По-хорошему, точно так же она должна была поступить и сегодня. Раз уж патриарх Кирилл решил влезть в политику, пусть не обижается, что те, кто не связан с московским политикумом и не разделяет его политические вкусы, от него отшатнутся. Они имеют право говорить и мыслить иначе. И вся история украинской церковной смуты последних 30 лет — она именно об этом: можно ли слово православия очистить от московской примеси. Мы, говорили они, хотим быть православными, но… Понимаете, само это блюдо нам нравится, но соус не подходит. Можно нам те же спагетти, но без этой чесночно-луковой подливки?

— Именно тридцати лет? Не тринадцати — со времени интронизации Кирилла?

— Тридцати, конечно.

— При Алексии то же самое было?

— Украинская церковная смута началась еще в 1989 году.

— А в латышской, литовской, эстонской православных церквях тоже это давно началось?

— В 1920-30-е годы эстонская, литовская, латышская, польская, финская церкви, оказавшись за пределами Российской империи и СССР, объявили о своей самостоятельности и вошли в состав Вселенского патриархата на правах автономий. Это было сделано под воздействием правительств этих стран. И это было формой выживания церквей в новых государствах, где, прямо скажем, существовали тогда изрядные националистические тенденции. Спросите у евреев этих стран, знающих историю еврейских общин. И русские православные тоже на себе это чувствовали. И иерархи нашли такой выход, чтобы вывести церкви из-под удара: дескать, ладно, вам Москва ненавистна, понимаем, мы вас с ней не связываем. И до ввода советских войск на эти территории в 1939-40 годах и потом в 1944-м эти церковные общины находились в ведении Константинополя.
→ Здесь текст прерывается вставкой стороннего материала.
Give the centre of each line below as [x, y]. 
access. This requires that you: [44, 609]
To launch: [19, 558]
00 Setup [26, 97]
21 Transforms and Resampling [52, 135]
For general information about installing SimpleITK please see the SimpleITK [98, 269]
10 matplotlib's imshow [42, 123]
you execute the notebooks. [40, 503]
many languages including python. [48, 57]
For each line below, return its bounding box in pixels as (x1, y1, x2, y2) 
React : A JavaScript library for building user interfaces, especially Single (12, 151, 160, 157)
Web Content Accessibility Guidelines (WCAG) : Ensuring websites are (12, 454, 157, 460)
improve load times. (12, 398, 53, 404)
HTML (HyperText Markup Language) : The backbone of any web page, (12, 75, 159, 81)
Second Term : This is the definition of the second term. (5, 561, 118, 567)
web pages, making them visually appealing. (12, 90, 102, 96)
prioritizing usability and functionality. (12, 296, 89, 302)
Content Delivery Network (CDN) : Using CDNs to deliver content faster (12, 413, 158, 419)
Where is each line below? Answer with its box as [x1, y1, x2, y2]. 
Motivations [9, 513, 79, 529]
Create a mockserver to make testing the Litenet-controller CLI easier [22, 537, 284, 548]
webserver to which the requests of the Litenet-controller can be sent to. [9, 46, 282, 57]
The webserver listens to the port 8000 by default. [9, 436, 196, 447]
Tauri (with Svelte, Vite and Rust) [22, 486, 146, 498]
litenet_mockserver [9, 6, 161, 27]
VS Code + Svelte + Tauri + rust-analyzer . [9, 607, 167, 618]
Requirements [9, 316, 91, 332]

В послевоенные годы финскую церковь по определенным мотивам решили не трогать, Москва признала ее статус, по этому поводу были отдельные переговоры. Что касается советской Прибалтики, то здесь всё было мгновенно ассимилировано. Были попытки создать и украинскую, и белорусскую автокефальные церкви, но всё было в итоге подобрано под Московскую патриархию.
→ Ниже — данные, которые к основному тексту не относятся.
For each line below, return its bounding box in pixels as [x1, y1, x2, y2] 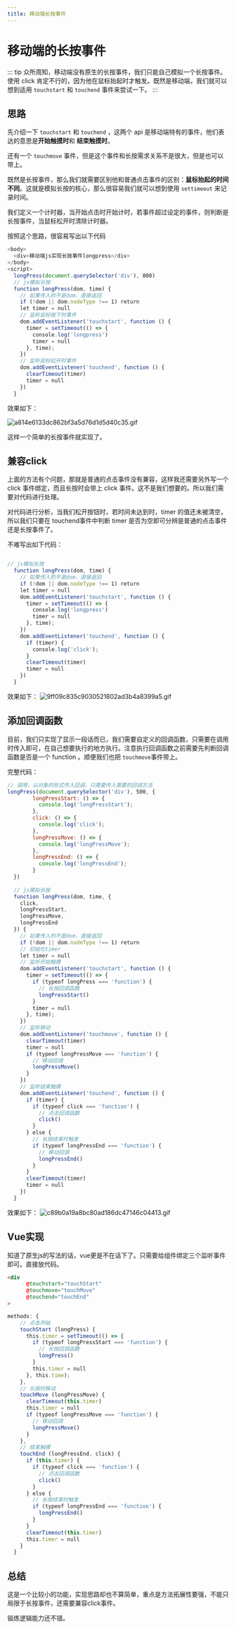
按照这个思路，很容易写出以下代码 [7, 232, 106, 240]
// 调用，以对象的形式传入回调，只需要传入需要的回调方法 [7, 781, 153, 788]
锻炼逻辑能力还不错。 [7, 1614, 69, 1623]
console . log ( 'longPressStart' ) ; [38, 801, 133, 808]
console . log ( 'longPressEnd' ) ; [38, 860, 128, 867]
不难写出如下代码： [7, 540, 63, 549]
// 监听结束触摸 [20, 1083, 61, 1090]
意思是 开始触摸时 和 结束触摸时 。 [19, 137, 114, 145]

После распада СССР в странах Балтии были приняты законы о реституции. И тут ребром встал вопрос: а кому возвращать собственность? Какой из религиозных структур? В Эстонии этот вопрос стоял особенно остро. В Литве государство всё вернуло именно церкви Московского патриархата, и за счет ренты с этих земель церковь там во многом живет и сейчас. Насчет Латвии точно сказать не могу.

— Там, если не ошибаюсь, тоже всё вернули РПЦ МП.
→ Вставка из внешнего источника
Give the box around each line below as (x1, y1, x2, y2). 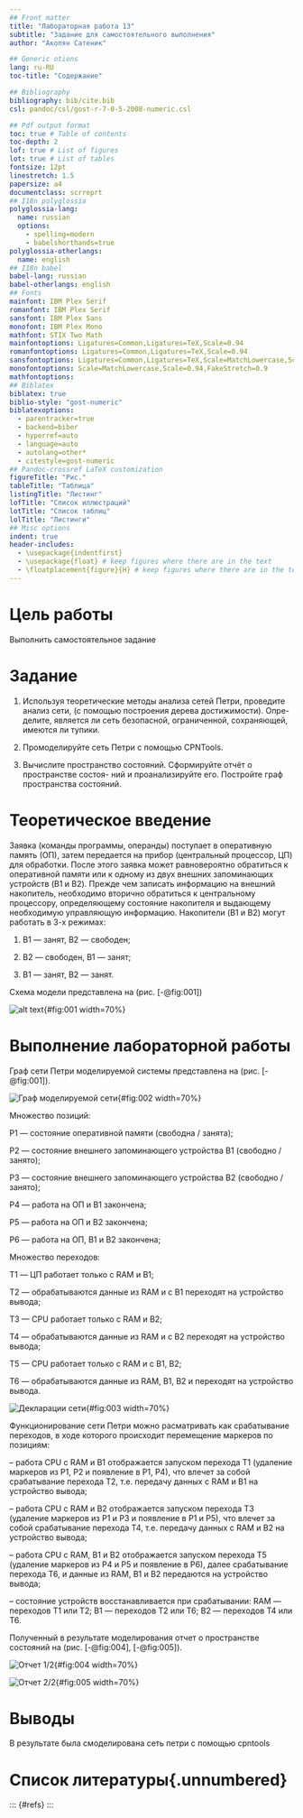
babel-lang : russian (9, 272, 87, 281)
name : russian (17, 213, 70, 222)
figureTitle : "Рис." (9, 473, 87, 483)
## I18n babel (9, 263, 63, 272)
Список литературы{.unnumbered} (9, 1769, 288, 1790)
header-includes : (9, 540, 75, 549)
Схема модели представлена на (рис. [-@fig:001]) (9, 986, 203, 997)
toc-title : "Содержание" (9, 71, 103, 81)

— Как бы то ни было, все они в своих уставах вынуждены были писать, что они автономны от Москвы. Почти независимы. Но теперь часть священников и часть паствы там начали требовать: а давайте-ка реально осуществите свою независимость.

— Это связано с позицией патриарха Кирилла по поводу войны?

— В Литве, по крайней мере, скандал начался с того, что из Москвы им прислали молитву о мире на Украине. И в этой молитве говорилось, что войну развязали «иноплеменные иноверные силы». Это был явный намек на то, что виноваты во всём гнусные англосаксы, это они войну начали. Это было явное подмигивание от патриарха Кирилла в адрес кремлевской пропаганды, и в Литве это так и поняли. Литовские священники отказались это читать — и так начался их конфликт с местным митрополитом.

— Что теряет Московский патриархат с уходом церквей в других странах?

— Теряет амбиции — только и всего.

— А деньги?

— Нет, это совсем ни при чем. С Украины перечисления в Москву точно не шли последние лет тридцать. Думаю, что из стран Балтии тоже, а если и шло что-то, то совершенные копейки.

— Значит ли это, что Московская патриархия и бороться за них не будет?

— Нет, это не так. Она ведь даже за Африку борется, а туда она сама вливает деньги. Тут понты важнее денег.